Am Abend zuvor wurden wir bereits von der Lufthansa informiert, dass das Catering in der Economy Class aufgrund von Personalmangel nicht stattfinden kann. Wir, die Flugreisenden, hatten also selbst Vorsorge zu tragen. Im ersten Flugzeug gab es neben dem technischen Defekt erstmal ein Stückchen Schokolade und ein kleines Fläschchen Wasser – gleiches Spiel im zweiten Flugzeug. Zu der Zeit wusste niemand von uns, wie lange sich die Verzögerung ziehen sollte – und es war keine Person vor Ort, die uns diesbezügliche Fragen beantworten konnte. Nach einiger Zeit bekamen wir von der Lufthansa einen Gutschein über sage und schreibe 4€ auf unsere Handys gepushed, den wir dann bei Zeiten am Frankfurter Flughafen einlösen konnten. Bei Zeiten deshalb, weil es doch schwierig ist, die Flughalle und ihre Shops nach einem Boarding erneut zu betreten – geschweige denn dort einen Kaffee für unter 4€ zu finden. Zusammen mit uns an Bord war zwar kein Catering-Service, aber dafür zwei Hon-Circle Members. Diese wurden nach dem technischen Defekt abgeholt und haben im neuen Flugzeug noch ein klein wenig auf sich warten lassen. Beneiden tue ich diese Menschen nicht. Denn sicher mussten sie ihr halbes Leben in einem Flugzeug verbringen, um Member des Circles werden zu können.

 

„Wertschätzung is the key“

Fassen wir also zusammen: Fehlendes kostenpflichtiges Catering in der Economy Class aufgrund von Personalmangel; Keine Möglichkeit zur Einlösung des Gutscheins im Flugzeug; Ein 4-Euro-Gutschein, der gerade mal für eine Packung Kaugummi ausreicht und eine nahezu hundertprozentige Wahrscheinlichkeit, dass jeder Flugreisende den Gutschein verfallen lassen wird. Und on top erlebten wir am Sonntag auf unserem Rückflug ein kleines Déjà-vu: Auch dort hatten wir deutlich über zwei Stunden Verspätung, sodass viele der Mitreisenden weder ihre Anschlussflüge noch ihre -züge erreichen konnten und die Nacht dann in Frankfurt verbringen "durften".  Für mich fühlt sich Wertschätzung anders an. Und nochmal: Es ist völlig normal, dass Fehler passieren, dass Flugzeuge technische Defekte haben, dass das wieder und wieder passieren wird. Mir geht es einfach nur darum, wie Firmen – ob groß oder klein – damit umgehen.

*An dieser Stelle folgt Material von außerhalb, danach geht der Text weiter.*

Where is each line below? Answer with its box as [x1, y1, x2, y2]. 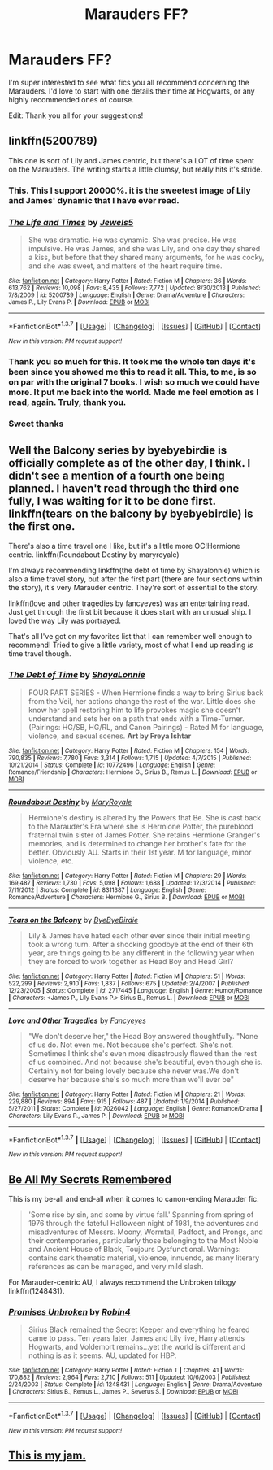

Jedenfalls werde ich meinen Flug das nächste Mal über eine andere Airline buchen, in der Hoffnung, dass es dann besser läuft. 

Aber ehrlich gesagt ist mir beim Schreiben der Gedanke gekommen, den 4-Euro-Gutschein doch einzulösen – ich nutze dann einfach das 9-Euro-Ticket der Deutschen Bahn, um zum Flughafen zu kommen ;-).